I think a better moral is "don't roll your own parser unless your core competency/product is the parser". Especially in a corporate situation.

  • Don't roll your own parser? How the hell would you get anything done? Unless you don't count regular expressions or something, I can't imagine somehow avoiding problems requiring parsers, especially on any unix-based system.

    • There are a lot of tasks that only need to work with existing, commonplace file formats with existing high-quality parsers (e.g., JSON, XML, sqlite, ...).

      1 reply →

    • >How the hell would you get anything done?

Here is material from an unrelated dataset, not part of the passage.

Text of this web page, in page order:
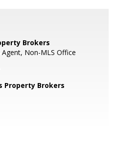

      This is a sign that writing (trivial) parsers is a core competency for you. However, that doesn't meant that writing all parsers is your core competency. Especially not for an industry standard like JSON that should have plenty of libraries that take care of the problem.

  • Disagree.

    Writing parsers is the same level of complexity as interview FAANG level questions. Any decent developer should be able to write a parser from scratch.

    • Any decent developers can write a parser. Most can't (or at least don't have enough time before they need to get back to whatever their main job is) to write a fast, secure and robust one for a complex grammar.

Agreed, that would never happen if a developer simply used parseInt(text.slice(offset, offset+40)).